2- Followers role is: Follow the Leader, so the distance here was calculated from the Leader with the same Algorithm.

Note: Many Changes are planned to be executed soon for better performance and clear implementation

Anyway, I am happy to help you any time!

syf980302 commented 1 year ago

First of all, thank you for replying to me in your busy schedule. I have learned a lot from your explanation. I think your reward settings for follower are separate, and each follower is calculated separately. I don't know. Am I right? I'm sorry to take up your time, but I'm really eager to know this aspect. Thank you for your reply. I also have a small question. Are you Chinese? This is my personal question. I just think you are a very nice person. I'm sorry if your privacy is involved.

islambarakat99 commented 1 year ago

Don't worry, of course I am not busy to answer your questions.

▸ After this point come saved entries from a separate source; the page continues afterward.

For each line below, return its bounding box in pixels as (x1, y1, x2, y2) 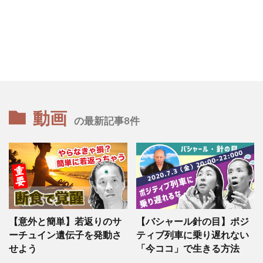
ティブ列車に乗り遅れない (136, 230, 249, 240)
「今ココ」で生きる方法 (136, 243, 240, 254)
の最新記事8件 (74, 114, 140, 127)
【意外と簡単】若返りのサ (9, 216, 122, 227)
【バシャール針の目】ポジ (136, 216, 249, 227)
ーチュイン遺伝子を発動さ (9, 230, 122, 240)
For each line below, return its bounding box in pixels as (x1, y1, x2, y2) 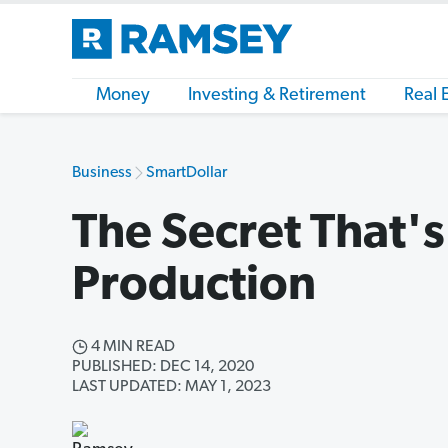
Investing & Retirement (188, 86, 366, 105)
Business (72, 165, 132, 181)
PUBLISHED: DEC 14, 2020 (72, 359, 254, 375)
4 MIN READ (88, 339, 175, 355)
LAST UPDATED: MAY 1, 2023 (72, 379, 271, 395)
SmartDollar (146, 165, 227, 181)
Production (72, 263, 316, 311)
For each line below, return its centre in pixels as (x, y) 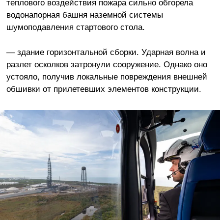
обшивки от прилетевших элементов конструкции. (104, 89)
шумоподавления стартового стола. (75, 27)
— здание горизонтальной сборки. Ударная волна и (106, 52)
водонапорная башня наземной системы (84, 15)
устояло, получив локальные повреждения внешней (107, 77)
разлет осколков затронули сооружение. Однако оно (107, 65)
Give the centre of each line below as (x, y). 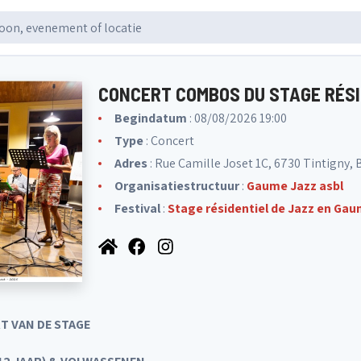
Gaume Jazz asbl (295, 186)
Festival (137, 208)
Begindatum (151, 118)
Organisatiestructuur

I don't think that every follower would have a different reward equation than the other followers. They are all have the same reward function, here you can notice that any agent with agent.adversary equals false has a reward function equals: [Line 71] reward -= np.sqrt(np.sum(np.square(agent.state.p_pos - world.agents[0].state.p_pos))) world.agents[0] refers to the leader, which had been asserted at this position clearly

If you mean that it will differ numerically, of course it will. When I tried giving them the same numerical values the training curve wasn't converging quite well. As every agent faces different conditions of obstacles than the other

Thanks for your nice words. I am Egyptian

syf980302 commented 1 year ago

Thank you for your reply. I understand your meaning and my confusion has been eliminated. To be honest, I feel that the multi-agent formation control based on deep reinforcement learning is somewhat difficult to understand. Thanks to your care and patience, I have a certain understanding.

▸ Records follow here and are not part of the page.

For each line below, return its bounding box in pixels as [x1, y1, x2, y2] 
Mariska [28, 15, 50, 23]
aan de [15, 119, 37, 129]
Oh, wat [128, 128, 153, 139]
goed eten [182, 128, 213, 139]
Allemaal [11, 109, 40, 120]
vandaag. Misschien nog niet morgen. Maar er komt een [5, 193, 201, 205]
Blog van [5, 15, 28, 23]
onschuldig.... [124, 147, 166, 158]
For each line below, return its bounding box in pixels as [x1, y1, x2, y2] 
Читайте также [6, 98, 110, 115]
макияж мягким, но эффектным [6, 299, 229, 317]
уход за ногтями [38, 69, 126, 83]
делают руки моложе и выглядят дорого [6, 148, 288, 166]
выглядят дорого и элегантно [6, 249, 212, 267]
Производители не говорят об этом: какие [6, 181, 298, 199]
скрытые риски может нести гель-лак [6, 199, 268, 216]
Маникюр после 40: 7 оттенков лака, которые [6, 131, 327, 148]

After completing 50000 times of training, I found that the effect was not so good in the process of testing. There would still be collisions and the agent would not stop after reaching the target, but only after driving out of the interface.

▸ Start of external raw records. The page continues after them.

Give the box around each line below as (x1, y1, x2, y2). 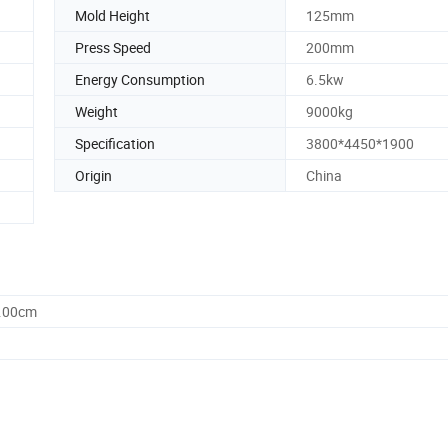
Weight (75, 101, 118, 121)
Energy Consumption (75, 69, 205, 89)
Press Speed (75, 37, 151, 57)
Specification (75, 133, 155, 153)
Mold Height (75, 5, 150, 25)
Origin (75, 165, 112, 185)
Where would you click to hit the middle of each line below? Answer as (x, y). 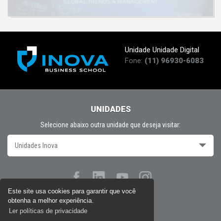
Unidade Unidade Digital (162, 50)
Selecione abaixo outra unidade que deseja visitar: (110, 125)
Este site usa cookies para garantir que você (72, 191)
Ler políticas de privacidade (48, 211)
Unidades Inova (36, 146)
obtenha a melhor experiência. (51, 200)

I think it can be improved. I don't know if my idea is right? Do you think there is still room for improvement? Because I am faced with the opening of the thesis, but I am still confused. I can only learn from you and consult with you constantly. I'm sorry to have bothered you, but I really need your help.

I really appreciate your reply to me in spite of your busy schedule. I sincerely say thank you.

islambarakat99 commented 1 year ago

Again, don't worry! I am really happy to help you, you can ask about anything of course.

I agree with you, the performance is not that good, As I said there are many changes that I am planning for this project as it was implemented like 18 months ago and never been touched since, There are many principles that I have learned in Reinforcement Learning and also with Python programming that can be added to this project to enhance the performance, however this will not be very soon.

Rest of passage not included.